From the entries below, output the line with "Give the box" and each following line up to and including the line with "An Illustration of", exactly as written.

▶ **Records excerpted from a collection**
# # # # #
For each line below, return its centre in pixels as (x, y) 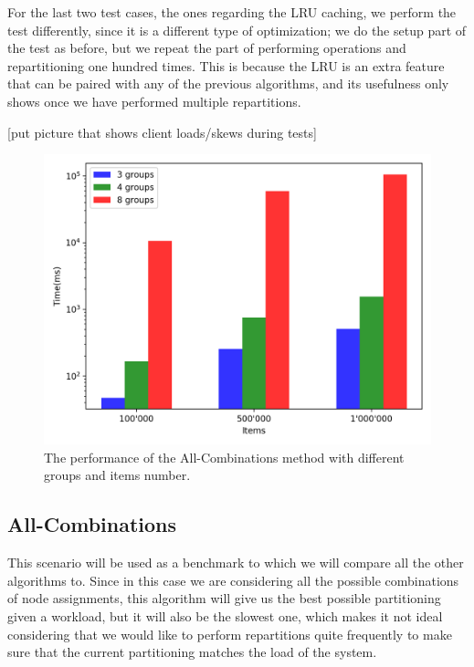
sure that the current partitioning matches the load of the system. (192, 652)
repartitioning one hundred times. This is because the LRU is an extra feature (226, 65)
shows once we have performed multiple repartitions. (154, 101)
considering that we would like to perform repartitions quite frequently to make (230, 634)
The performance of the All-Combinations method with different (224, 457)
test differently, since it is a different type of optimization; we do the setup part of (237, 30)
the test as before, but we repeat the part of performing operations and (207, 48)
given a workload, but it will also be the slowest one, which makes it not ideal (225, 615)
# # # # #
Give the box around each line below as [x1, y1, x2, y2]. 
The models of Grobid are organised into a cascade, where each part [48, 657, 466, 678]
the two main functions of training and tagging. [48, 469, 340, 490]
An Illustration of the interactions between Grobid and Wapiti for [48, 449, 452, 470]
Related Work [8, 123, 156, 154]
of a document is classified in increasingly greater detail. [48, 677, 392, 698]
# # # # #
▶ **RESULT BELOW**
Give the box around each line below as [x1, y1, x2, y2]. 
The models of Grobid are organised into a cascade, where each part [48, 657, 466, 678]
the two main functions of training and tagging. [48, 469, 340, 490]
An Illustration of the interactions between Grobid and Wapiti for [48, 449, 452, 470]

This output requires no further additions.